Microtransactions have been a pain point for gamers for quite some time. From Asura's Wrath having its true ending locked behind DLC to Mass Effect 3 having day one downloadable content for content that was pretty pivotal to the plot, the complaints have been there for an incredibly long time. Games that don't have in-game marketplaces have become rarer and rarer from triple-A gaming publishers and people are getting more fed up with the way the system works. Game studios will defend these choices as needing to prop up revenue and make more profits, but with game developers' salaries kept low and executive salaries kept high, the platitude rings hollow. Large gaming companies make a good amount of money on their games, but their promises to their shareholders require them to squeeze as much money out of a game as possible. These policies and decisions have led to games like Dead Space 3 and Diablo IV being scorned by the players who loved the earlier installments in their franchises.

What Silent Hill: Ascension proposes through its very existence is that gamers will take anything as long as they slap a beloved IP on it. People will spend money to have their voices heard, to play something that only barely counts as a game, because it falls into a franchise that they absolutely adore. It is a pretty dystopian thought. That the future of gaming won't try to innovate or create something new when people can be squeezed for every spare dime to play games like these. If this model is shown to be successful and profit-generating, it's only logical that gaming companies would try to continue with this specific trend in design. If the goal is not to create quality, but to act as a free money printer, as some of these games do, then this is the ideal design. Low effort, low cost with high profitability. It cannot be understated that games that are quality on day one with well-paid employees and a lack of predatory in-game markets are becoming more and more in the minority when it comes to triple-A game production. It's one thing for a game to be bad; it's wholly another thing for it to be an ill omen in and of itself.

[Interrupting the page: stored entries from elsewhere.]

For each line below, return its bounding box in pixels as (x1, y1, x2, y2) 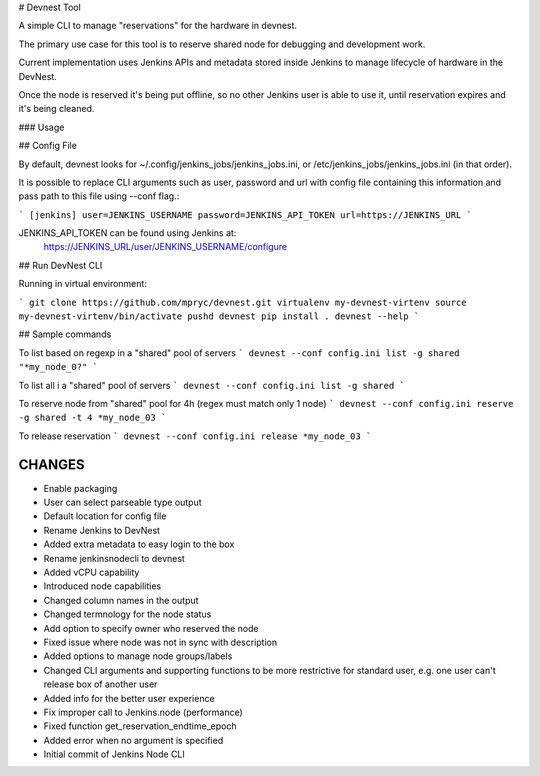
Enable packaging (43, 482, 118, 494)
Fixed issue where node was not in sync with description (43, 636, 278, 648)
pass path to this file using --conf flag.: (18, 190, 180, 202)
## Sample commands (18, 328, 112, 340)
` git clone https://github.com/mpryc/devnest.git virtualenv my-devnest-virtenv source (18, 296, 467, 308)
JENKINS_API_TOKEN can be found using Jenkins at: (18, 227, 237, 239)
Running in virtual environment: (18, 278, 147, 290)
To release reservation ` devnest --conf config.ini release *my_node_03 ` (18, 430, 372, 442)
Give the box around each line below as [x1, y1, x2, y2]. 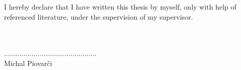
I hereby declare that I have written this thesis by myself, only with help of [4, 2, 236, 12]
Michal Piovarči [4, 57, 52, 68]
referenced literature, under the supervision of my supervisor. [4, 11, 193, 22]
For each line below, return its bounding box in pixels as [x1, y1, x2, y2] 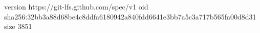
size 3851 [4, 21, 32, 31]
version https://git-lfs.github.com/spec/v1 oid [4, 1, 148, 11]
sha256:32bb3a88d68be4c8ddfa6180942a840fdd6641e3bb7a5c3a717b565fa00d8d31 [4, 11, 256, 21]
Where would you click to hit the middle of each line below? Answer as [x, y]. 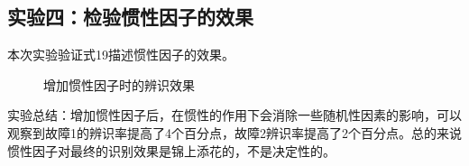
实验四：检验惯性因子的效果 [130, 17]
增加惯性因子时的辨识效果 [119, 84]
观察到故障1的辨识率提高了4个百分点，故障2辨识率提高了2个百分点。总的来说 [234, 132]
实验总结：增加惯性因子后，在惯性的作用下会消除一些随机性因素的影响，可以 [234, 115]
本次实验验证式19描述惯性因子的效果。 [121, 55]
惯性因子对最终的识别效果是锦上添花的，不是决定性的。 [171, 150]

Silent Hill was a franchise that truly changed the gaming landscape for horror games. Its innovation in storytelling and atmosphere rippled throughout gaming for multiple generations of consoles and gamers alike. At its best, Silent Hill: Ascension is a predatory insult to everything that the franchise was once known and praised for. At its worst, it is a herald of things to come in the unlikely event that its model is completely successful. Gamers deserve better. They deserve to be respected if nothing else, as the gaming industry has only grown in the last thirty years. For so long, developers have been working for small audiences, but most games now do better in their first weeks than most movies. Silent Hill: Ascension is a cash grab that doesn't even bother to dress up its intentions, and its success will only beget more of its kind of game.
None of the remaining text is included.